Another physical way to deal with anger is for the patient to hold a fist closed tightly, and imagine loading it up with whatever makes the patient angry. Once fully loaded, the fist can be opened, allowing the anger to dissipate into the air.

Participation in an aerobic activity such as running or playing basketball can help decrease angry feelings. Participation in more aggressive sports, such as football or boxing, can be even more helpful for appropriate individuals.
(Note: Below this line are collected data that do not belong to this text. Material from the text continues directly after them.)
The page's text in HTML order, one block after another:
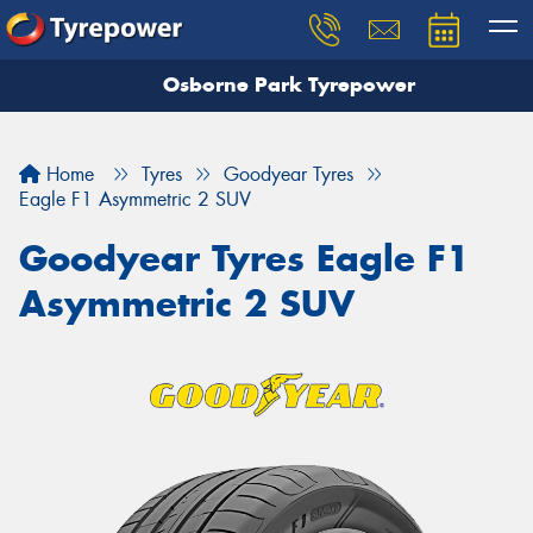
Osborne Park Tyrepower
Home Tyres
Goodyear Tyres
Eagle F1 Asymmetric 2 SUV
Goodyear Tyres Eagle F1
Asymmetric 2 SUV
Let us know what you need, and our team will
Your details
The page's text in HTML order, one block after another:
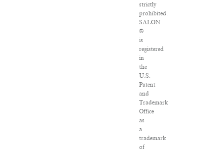
strictly
prohibited.
SALON
®
is
registered
in
the
U.S.
Patent
and
Trademark
Office
as
a
trademark
of
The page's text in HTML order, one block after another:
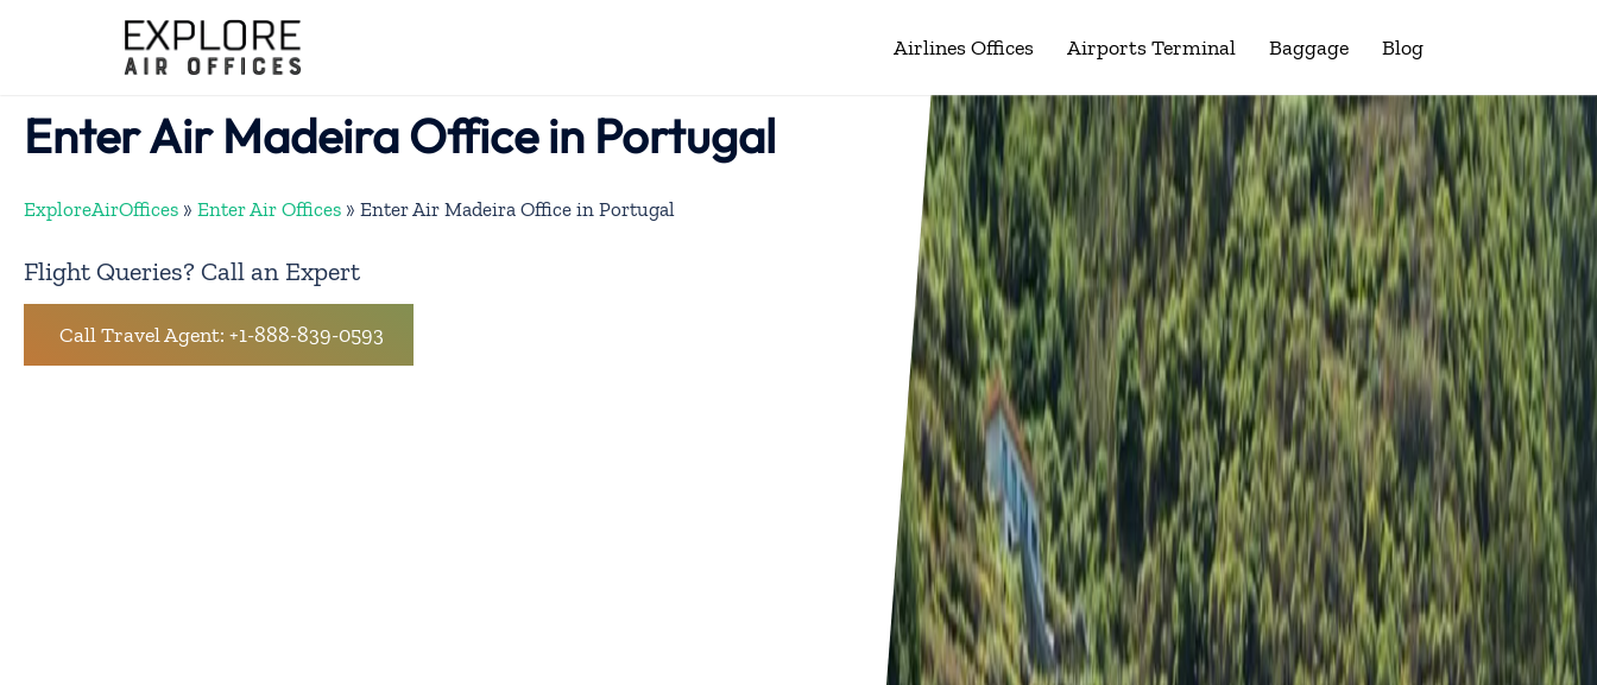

Fatigue and hunger can also lead people to become more irritable. Thus, other physical approaches for anger prevention include ensuring children get enough sleep, and are provided with a well-balanced, nourishing diet.

Reframing

Finally, with more mature patients, I discuss the idea that the way they look at a situation can lead to an increase or decrease of anger. For example, a child might become angry when they are asked to switch from doing a favorite activity to completing a chore. The anger arises from the thought, “I can no longer engage in my fun activity.” Instead, the child can switch to thinking, “I want to be of help to my parent because I am a good person,” or “My parent will be happy when I complete my chore.”

 

Some children become angry when faced with challenging schoolwork. In this instance they can learn to recognize that difficult situations present opportunities for personal growth, proving that they should be embraced rather than disliked.
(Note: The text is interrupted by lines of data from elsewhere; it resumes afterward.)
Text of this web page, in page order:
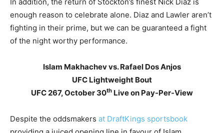
enough reason to celebrate alone. Diaz and Lawler aren’t
fighting in their prime, but we can be guaranteed a fight
of the night worthy performance.
Islam Makhachev vs. Rafael Dos Anjos
UFC Lightweight Bout
UFC 267, October 30th Live on Pay-Per-View
Despite the oddsmakers at DraftKings sportsbook
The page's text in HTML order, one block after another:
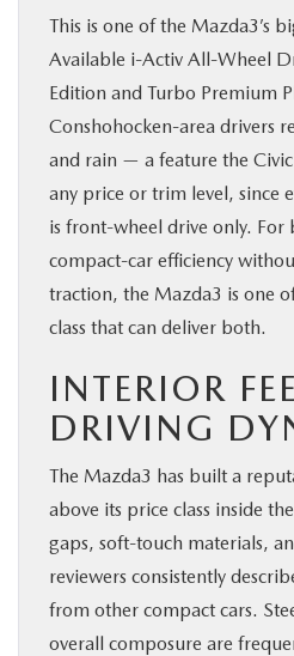
This is one of the Mazda3’s
Available i-Activ All-Wheel
Edition and Turbo Premium
Conshohocken-area drivers
and rain — a feature the
any price or trim level, since
is front-wheel drive only. For
compact-car efficiency
traction, the Mazda3 is one
class that can deliver both.
INTERIOR
DRIVING
The Mazda3 has built a
above its price class inside
gaps, soft-touch materials,
reviewers consistently
from other compact cars.
overall composure are
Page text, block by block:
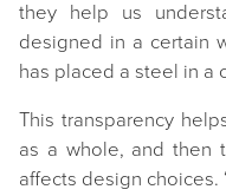
they help us
designed in a certain
has placed a steel in a
This transparency
as a whole, and then
affects design choices.
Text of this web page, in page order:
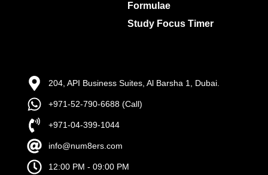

I review that it is important to identify whether a given trigger for anger can be avoided. For instance, if a parent becomes angry when a chore is left undone, the child should be coached to complete the chore before being asked. On the other hand, if the trigger cannot be avoided, the child should be coached to respond calmly. This does not mean that the child should not take action. For example, a child who is worried about the effects of global warming can be encouraged to learn and talk to people about it and even undertake projects such as fundraisers that can help raise awareness and solve the issue.

 

Takeaway

Unchecked anger can cause significant life disruptions. Fortunately, many children can reduce their emotional reactivity using positive self-talk, imagery, physical calming techniques, and learning how to think differently about anger-triggering situations.